(573e) Multiobjective Optimisation of Global Supply Chain Planning Using ?-Constraint Method and Lexicographic Minimax Method | AIChE

(573e) Multiobjective Optimisation of Global Supply Chain Planning Using ?-Constraint Method and Lexicographic Minimax Method

Authors 

Liu, S. - Presenter, UCL (University College London)
Papageorgiou, L. G., University College London



The performance of a supply chain should usually be measured by multiple criteria, in which cost, responsiveness, and customer service level are critical ones. Dealing with the global competition, how to establish a global supply chain network with reduced cost, improved responsiveness, and higher customer service level becomes a crucial issue to multinational firms. To represent the responsiveness of a supply chain, the total flow time is used, equal to the product of  product flow and the corresponding transportation time from formulation plants to markets. The customer service level is measured by the lost sales.

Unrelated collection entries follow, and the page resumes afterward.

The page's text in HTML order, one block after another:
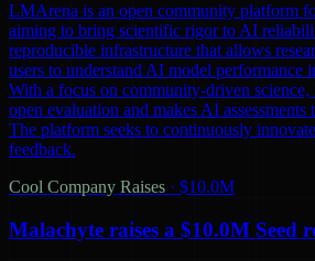
LMArena is an open community platform
aiming to bring scientific rigor to AI
reproducible infrastructure that allows
users to understand AI model performance
With a focus on community-driven
open evaluation and makes AI assessments
The platform seeks to continuously
feedback.
Cool Company Raises · $10.0M
Malachyte raises a $10.0M Seed
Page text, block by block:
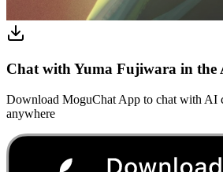
Chat with Yuma Fujiwara in the
Download MoguChat App to chat with AI
anywhere
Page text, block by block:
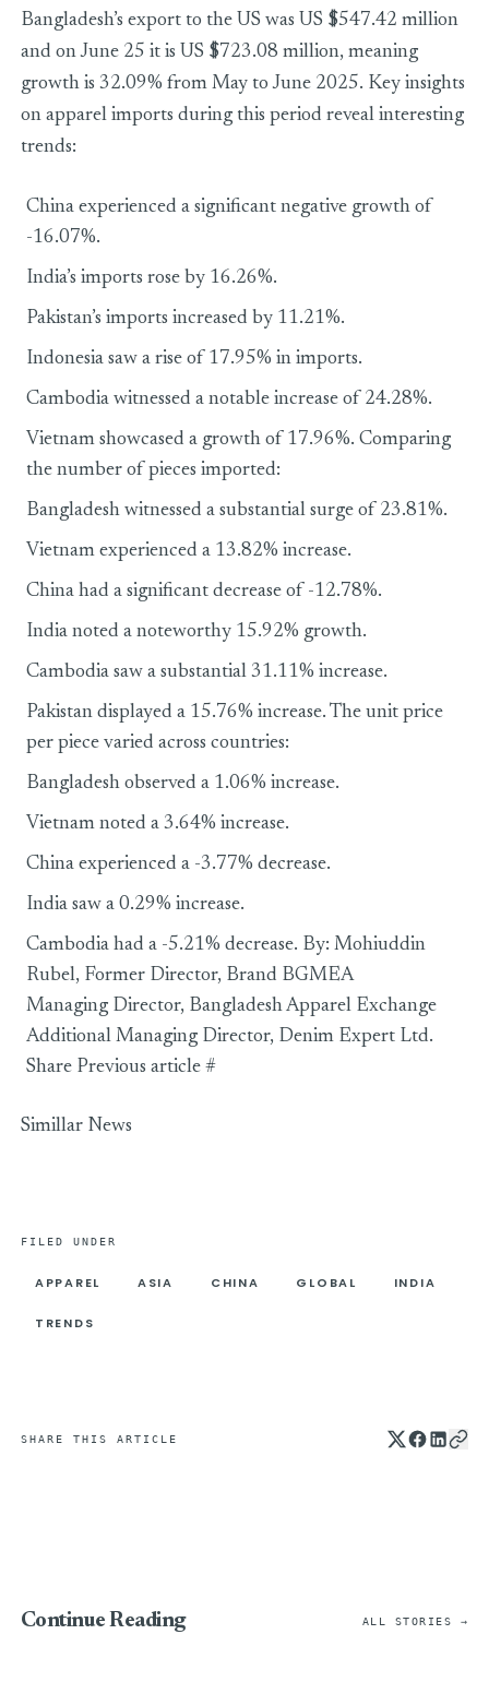
Bangladesh’s export to the US was US $547.42 million
and on June 25 it is US $723.08 million, meaning
growth is 32.09% from May to June 2025. Key insights
on apparel imports during this period reveal interesting
trends:
China experienced a significant negative growth of
-16.07%.
India’s imports rose by 16.26%.
Pakistan’s imports increased by 11.21%.
Indonesia saw a rise of 17.95% in imports.
Cambodia witnessed a notable increase of 24.28%.
Vietnam showcased a growth of 17.96%. Comparing
the number of pieces imported:
Bangladesh witnessed a substantial surge of 23.81%.
Vietnam experienced a 13.82% increase.
China had a significant decrease of -12.78%.
India noted a noteworthy 15.92% growth.
Cambodia saw a substantial 31.11% increase.
Pakistan displayed a 15.76% increase. The unit price
per piece varied across countries:
Bangladesh observed a 1.06% increase.
Vietnam noted a 3.64% increase.
China experienced a -3.77% decrease.
India saw a 0.29% increase.
Cambodia had a -5.21% decrease. By: Mohiuddin
Rubel, Former Director, Brand BGMEA
Managing Director, Bangladesh Apparel Exchange
Additional Managing Director, Denim Expert Ltd.
Share Previous article #
Simillar News
FILED UNDER
APPAREL ASIA CHINA GLOBAL INDIA
TRENDS
SHARE THIS ARTICLE
Continue Reading ALL STORIES →
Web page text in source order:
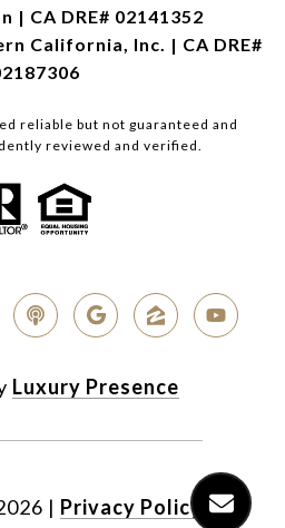
| CA DRE# 02141352
California, Inc. | CA DRE#
reliable but not guaranteed and
reviewed and verified.
Luxury Presence
| Privacy Policy
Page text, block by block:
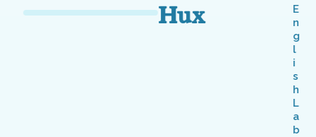
Hux
E
n
g
l
i
s
h
L
a
b

In this work, we address production, distribution and capacity planning problem of global supply chains, considering cost, responsiveness and customer service level simultaneously. A multiobjective mixed integer linear programming (MILP) approach is developed with total cost, total flow time and total lost sales as key objectives. In this model, two strategies for the formulation plants' capacity expansion are considered, proportional and cumulative capacity expansions, in which the maximum capacity increment is proportional to each plant’s capacity or all formulation plants’ cumulative capacity before expansion. The ε-constraint method is used to as a solution approach to tackle the multiobjective problem, which generates a Pareto surface for all objectives. Then, to obtain a fair solution with no preference to any objectives, the lexicographic minimax method is implemented as an alternative approach, and a new approach is developed to transfer lexicographic minimax problem to a minimisation problem.

Finally, a numerical example is investigated to demonstrate the applicability of the proposed model and solution approaches, and the solution differences between two capacity expansion strategies is discussed. Also, the solutions with the minimum total cost and the minimum flow time are compared.